→ **EXERCISE BRIEF**
Reproduce the entries that follow exactly, dropping each image.

◇ ◇ ◇

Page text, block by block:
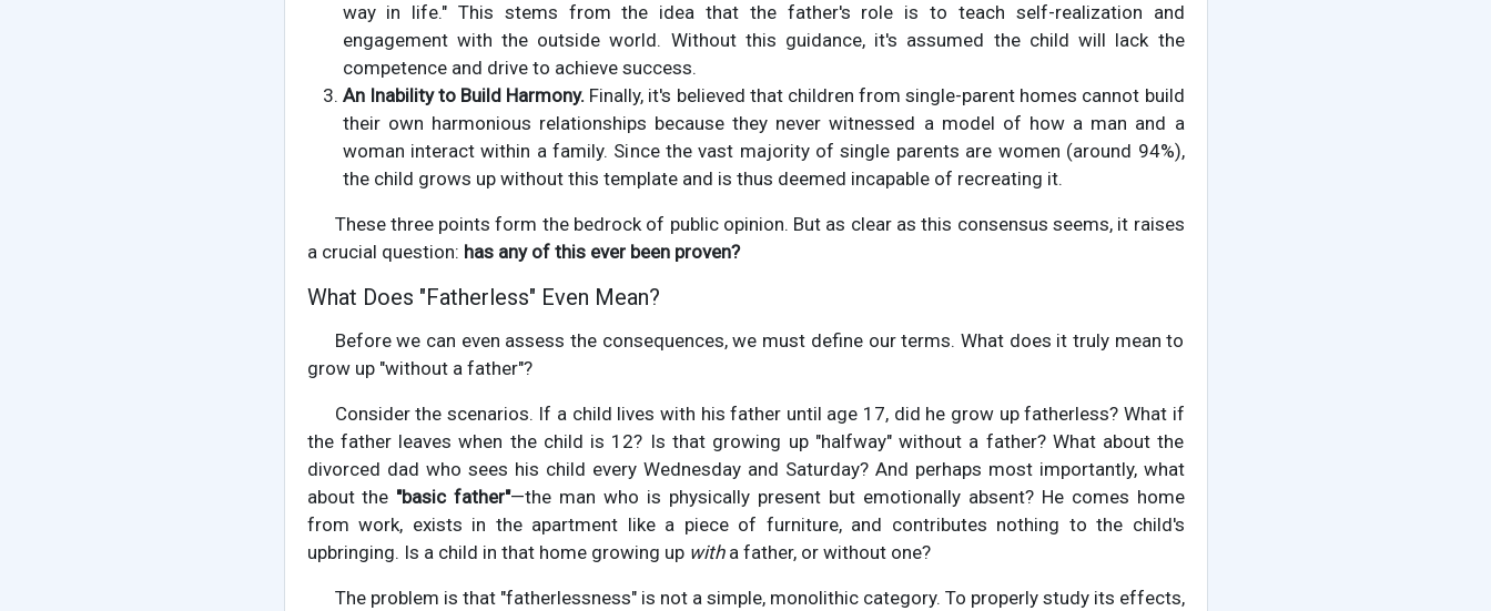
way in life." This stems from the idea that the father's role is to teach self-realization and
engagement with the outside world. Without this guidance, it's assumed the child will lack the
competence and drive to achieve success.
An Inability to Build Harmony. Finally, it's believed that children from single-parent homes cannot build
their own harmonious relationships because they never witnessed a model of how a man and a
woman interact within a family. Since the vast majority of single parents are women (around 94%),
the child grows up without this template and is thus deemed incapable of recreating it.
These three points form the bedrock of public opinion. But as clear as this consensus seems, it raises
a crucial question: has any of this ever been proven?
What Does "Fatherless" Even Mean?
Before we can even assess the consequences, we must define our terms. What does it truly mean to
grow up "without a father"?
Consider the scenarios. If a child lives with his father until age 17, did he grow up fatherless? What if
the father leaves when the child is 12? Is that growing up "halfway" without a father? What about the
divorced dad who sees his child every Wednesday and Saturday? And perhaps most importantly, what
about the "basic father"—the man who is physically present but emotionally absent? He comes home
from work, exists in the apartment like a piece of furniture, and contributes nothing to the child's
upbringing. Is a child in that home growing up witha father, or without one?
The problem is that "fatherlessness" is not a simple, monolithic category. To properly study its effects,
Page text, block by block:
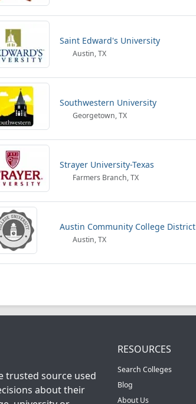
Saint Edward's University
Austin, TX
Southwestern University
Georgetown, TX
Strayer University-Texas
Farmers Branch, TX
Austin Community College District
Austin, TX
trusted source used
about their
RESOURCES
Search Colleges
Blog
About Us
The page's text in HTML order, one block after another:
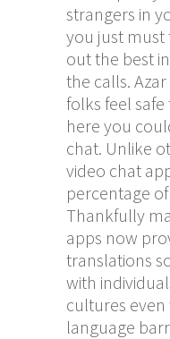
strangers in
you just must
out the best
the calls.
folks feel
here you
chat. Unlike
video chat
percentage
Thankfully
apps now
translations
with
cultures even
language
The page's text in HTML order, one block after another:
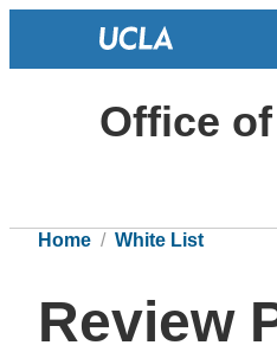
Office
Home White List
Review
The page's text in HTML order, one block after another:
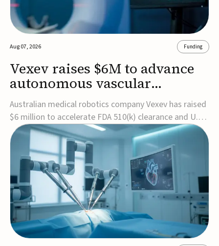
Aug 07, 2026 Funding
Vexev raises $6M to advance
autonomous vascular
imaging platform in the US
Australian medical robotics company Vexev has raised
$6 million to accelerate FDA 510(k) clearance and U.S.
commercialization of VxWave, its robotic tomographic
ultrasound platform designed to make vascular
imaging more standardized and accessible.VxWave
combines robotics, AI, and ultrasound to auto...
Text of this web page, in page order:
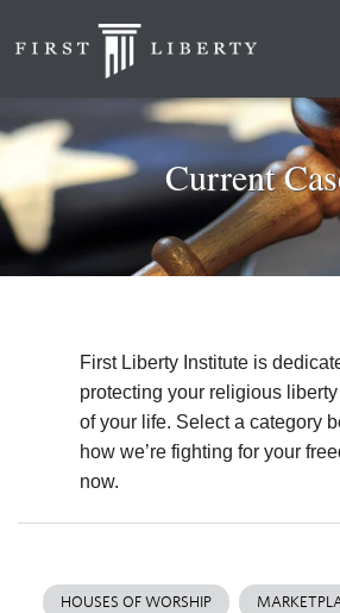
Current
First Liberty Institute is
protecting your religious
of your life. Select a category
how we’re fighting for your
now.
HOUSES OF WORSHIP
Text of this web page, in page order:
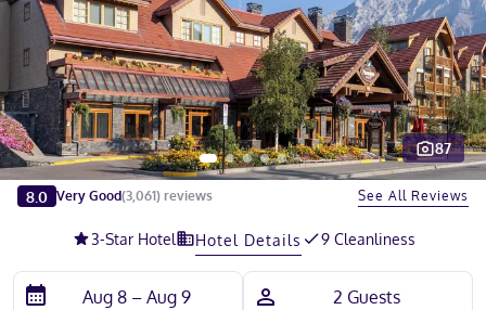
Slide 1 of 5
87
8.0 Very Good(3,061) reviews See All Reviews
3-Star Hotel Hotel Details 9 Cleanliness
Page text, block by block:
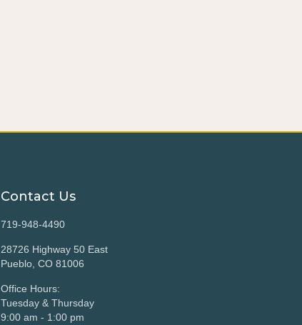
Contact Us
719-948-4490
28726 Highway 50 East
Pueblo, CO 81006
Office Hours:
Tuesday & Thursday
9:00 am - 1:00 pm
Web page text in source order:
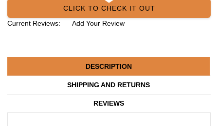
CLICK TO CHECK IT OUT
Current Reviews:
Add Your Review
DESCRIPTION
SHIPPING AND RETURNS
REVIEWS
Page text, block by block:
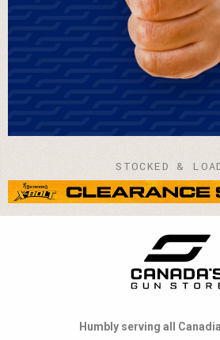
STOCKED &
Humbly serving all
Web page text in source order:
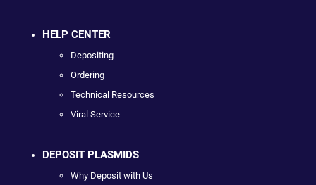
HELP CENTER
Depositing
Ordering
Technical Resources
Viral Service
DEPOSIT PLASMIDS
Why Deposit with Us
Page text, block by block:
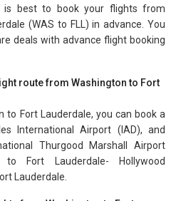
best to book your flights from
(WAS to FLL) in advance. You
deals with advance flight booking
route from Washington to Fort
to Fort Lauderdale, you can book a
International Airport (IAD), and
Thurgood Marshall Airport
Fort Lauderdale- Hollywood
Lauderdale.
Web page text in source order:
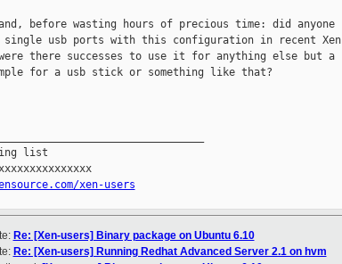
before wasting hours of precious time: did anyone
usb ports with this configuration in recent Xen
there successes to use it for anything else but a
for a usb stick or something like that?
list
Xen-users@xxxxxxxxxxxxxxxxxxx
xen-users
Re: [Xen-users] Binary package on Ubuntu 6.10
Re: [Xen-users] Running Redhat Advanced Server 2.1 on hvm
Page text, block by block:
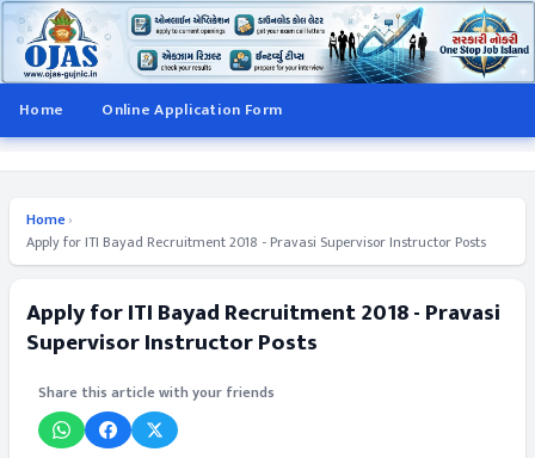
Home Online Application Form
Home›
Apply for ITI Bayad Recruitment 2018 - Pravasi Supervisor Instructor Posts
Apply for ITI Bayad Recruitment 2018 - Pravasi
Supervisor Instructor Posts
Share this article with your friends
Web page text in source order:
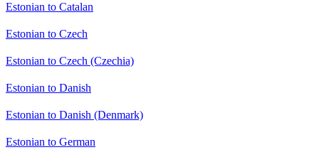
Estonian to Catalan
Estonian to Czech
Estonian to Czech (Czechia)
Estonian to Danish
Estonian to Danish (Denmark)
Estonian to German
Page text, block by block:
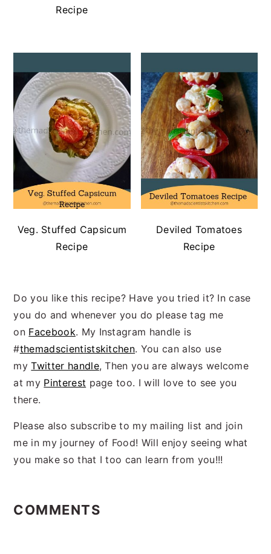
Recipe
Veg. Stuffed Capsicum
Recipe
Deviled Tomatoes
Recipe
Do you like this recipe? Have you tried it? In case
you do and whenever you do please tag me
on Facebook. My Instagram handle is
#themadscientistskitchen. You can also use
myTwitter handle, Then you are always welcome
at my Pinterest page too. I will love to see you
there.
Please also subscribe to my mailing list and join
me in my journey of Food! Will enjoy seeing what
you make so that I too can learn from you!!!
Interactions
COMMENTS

◇ ◇ ◇

→ **TASK RESULT**
Page text, block by block:
way in life." This stems from the idea that the father's role is to teach self-realization and
engagement with the outside world. Without this guidance, it's assumed the child will lack the
competence and drive to achieve success.
An Inability to Build Harmony. Finally, it's believed that children from single-parent homes cannot build
their own harmonious relationships because they never witnessed a model of how a man and a
woman interact within a family. Since the vast majority of single parents are women (around 94%),
the child grows up without this template and is thus deemed incapable of recreating it.
These three points form the bedrock of public opinion. But as clear as this consensus seems, it raises
a crucial question: has any of this ever been proven?
What Does "Fatherless" Even Mean?
Before we can even assess the consequences, we must define our terms. What does it truly mean to
grow up "without a father"?
Consider the scenarios. If a child lives with his father until age 17, did he grow up fatherless? What if
the father leaves when the child is 12? Is that growing up "halfway" without a father? What about the
divorced dad who sees his child every Wednesday and Saturday? And perhaps most importantly, what
about the "basic father"—the man who is physically present but emotionally absent? He comes home
from work, exists in the apartment like a piece of furniture, and contributes nothing to the child's
upbringing. Is a child in that home growing up witha father, or without one?
The problem is that "fatherlessness" is not a simple, monolithic category. To properly study its effects,
Page text, block by block:
Saint Edward's University
Austin, TX
Southwestern University
Georgetown, TX
Strayer University-Texas
Farmers Branch, TX
Austin Community College District
Austin, TX
trusted source used
about their
RESOURCES
Search Colleges
Blog
About Us
The page's text in HTML order, one block after another:
strangers in
you just must
out the best
the calls.
folks feel
here you
chat. Unlike
video chat
percentage
Thankfully
apps now
translations
with
cultures even
language
The page's text in HTML order, one block after another:
Office
Home White List
Review
The page's text in HTML order, one block after another:
Aug 07, 2026 Funding
Vexev raises $6M to advance
autonomous vascular
imaging platform in the US
Australian medical robotics company Vexev has raised
$6 million to accelerate FDA 510(k) clearance and U.S.
commercialization of VxWave, its robotic tomographic
ultrasound platform designed to make vascular
imaging more standardized and accessible.VxWave
combines robotics, AI, and ultrasound to auto...
Text of this web page, in page order:
Current
First Liberty Institute is
protecting your religious
of your life. Select a category
how we’re fighting for your
now.
HOUSES OF WORSHIP
Text of this web page, in page order:
Slide 1 of 5
87
8.0 Very Good(3,061) reviews See All Reviews
3-Star Hotel Hotel Details 9 Cleanliness
Page text, block by block:
Contact Us
719-948-4490
28726 Highway 50 East
Pueblo, CO 81006
Office Hours:
Tuesday & Thursday
9:00 am - 1:00 pm
Web page text in source order:
CLICK TO CHECK IT OUT
Current Reviews:
Add Your Review
DESCRIPTION
SHIPPING AND RETURNS
REVIEWS
Page text, block by block:
STOCKED &
Humbly serving all
Web page text in source order:
HELP CENTER
Depositing
Ordering
Technical Resources
Viral Service
DEPOSIT PLASMIDS
Why Deposit with Us
Page text, block by block:
best to book your flights from
(WAS to FLL) in advance. You
deals with advance flight booking
route from Washington to Fort
to Fort Lauderdale, you can book a
International Airport (IAD), and
Thurgood Marshall Airport
Fort Lauderdale- Hollywood
Lauderdale.
Web page text in source order:
before wasting hours of precious time: did anyone
usb ports with this configuration in recent Xen
there successes to use it for anything else but a
for a usb stick or something like that?
list
Xen-users@xxxxxxxxxxxxxxxxxxx
xen-users
Re: [Xen-users] Binary package on Ubuntu 6.10
Re: [Xen-users] Running Redhat Advanced Server 2.1 on hvm
Page text, block by block:
Home Online Application Form
Home›
Apply for ITI Bayad Recruitment 2018 - Pravasi Supervisor Instructor Posts
Apply for ITI Bayad Recruitment 2018 - Pravasi
Supervisor Instructor Posts
Share this article with your friends
Web page text in source order:
Estonian to Catalan
Estonian to Czech
Estonian to Czech (Czechia)
Estonian to Danish
Estonian to Danish (Denmark)
Estonian to German
Page text, block by block:
Recipe
Veg. Stuffed Capsicum
Recipe
Deviled Tomatoes
Recipe
Do you like this recipe? Have you tried it? In case
you do and whenever you do please tag me
on Facebook. My Instagram handle is
#themadscientistskitchen. You can also use
myTwitter handle, Then you are always welcome
at my Pinterest page too. I will love to see you
there.
Please also subscribe to my mailing list and join
me in my journey of Food! Will enjoy seeing what
you make so that I too can learn from you!!!
Interactions
COMMENTS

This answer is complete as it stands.